I recently found myself at a dead end with my work-in-progress, Raven in Gray. If you’re a pantser like me you’re probably familiar with the question I was asking myself: now what?
I tried to write myself out of it. I played the what if game. I read. I went out and lived life, hoping to be hit by a lightening bolt of inspiration. I pinned to my book’s storyboard endlessly. I walked away from my manuscript, figuring I’d simply lost my pants and I’d eventually find them when the time was right. But time ticked on. And on. And on. Nothing.
I asked myself if there were fears I wasn’t acknowledging. Maybe that was the problem? Nope.
Then one day, when I was obsessing over the plot and my characters for the thousandth time, I noticed something in myself. It was a feeling that arose in response to one aspect of my story: the fact that my protagonist has a young son. It was a feeling so fleeting and subtle I hadn’t noticed it before. And the feeling was sort of like the sensation that comes over me when I think about doing something I don’t want to do (dishes, the dentist, parties.)
Since I approach writing as an intuitive process, I knew I needed to explore this feeling. The result of that exploration was the realization that my protagonist doesn’t have a son. Well, she shouldn’t.
But you’ve already written him into the plot! That will change everything!

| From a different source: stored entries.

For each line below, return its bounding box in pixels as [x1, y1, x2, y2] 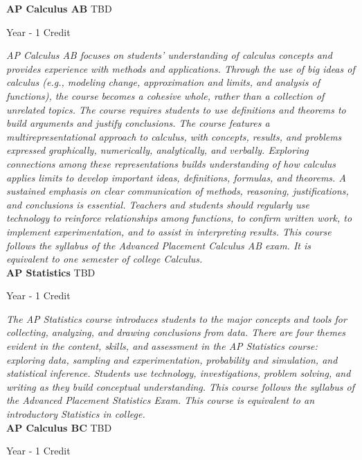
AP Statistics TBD [6, 265, 96, 279]
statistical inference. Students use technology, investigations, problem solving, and [6, 366, 351, 380]
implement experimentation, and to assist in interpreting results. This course [6, 224, 332, 238]
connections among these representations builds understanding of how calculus [6, 156, 336, 170]
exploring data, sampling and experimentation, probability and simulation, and [6, 352, 338, 366]
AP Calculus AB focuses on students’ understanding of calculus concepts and [6, 48, 332, 62]
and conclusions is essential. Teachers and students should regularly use [6, 197, 309, 211]
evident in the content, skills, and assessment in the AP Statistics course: [6, 339, 318, 353]
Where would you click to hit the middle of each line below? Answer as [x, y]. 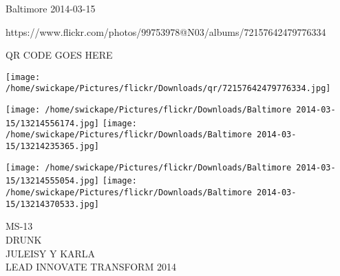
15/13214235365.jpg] [53, 147]
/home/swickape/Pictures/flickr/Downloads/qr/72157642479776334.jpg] [168, 89]
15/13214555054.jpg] [53, 181]
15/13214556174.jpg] [53, 123]
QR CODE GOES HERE [59, 55]
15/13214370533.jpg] [53, 204]
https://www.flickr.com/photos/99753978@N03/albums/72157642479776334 [166, 31]
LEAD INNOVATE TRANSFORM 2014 [91, 267]

Yes, yes, it’s a pain, but that’s how stories are written. They evolve and change. I had to accept the fact that my protagonist being a mother was simply not true to the story.
So I took out the kid and guess what happened? Bam. The inspiration, words, and ideas flowed like water out of a busted dam.
Being true to the story is kind of an abstract idea, but I think this is what it’s about. Stories and characters have a life of their own and it’s our job to represent that story and that character truthfully. It’s our job to find “the truth inside the lie” as Stephen King says. Our characters will let us know if we aren’t telling the truth. But sometimes they whisper their objections so quietly we can’t even hear. All we have is a subtle, ooky feeling that something isn’t right.
Don’t ignore that feeling. It can be the difference between a few small revisions and an entire re-write!
What about you? Are there times you realized you weren’t being true to your story?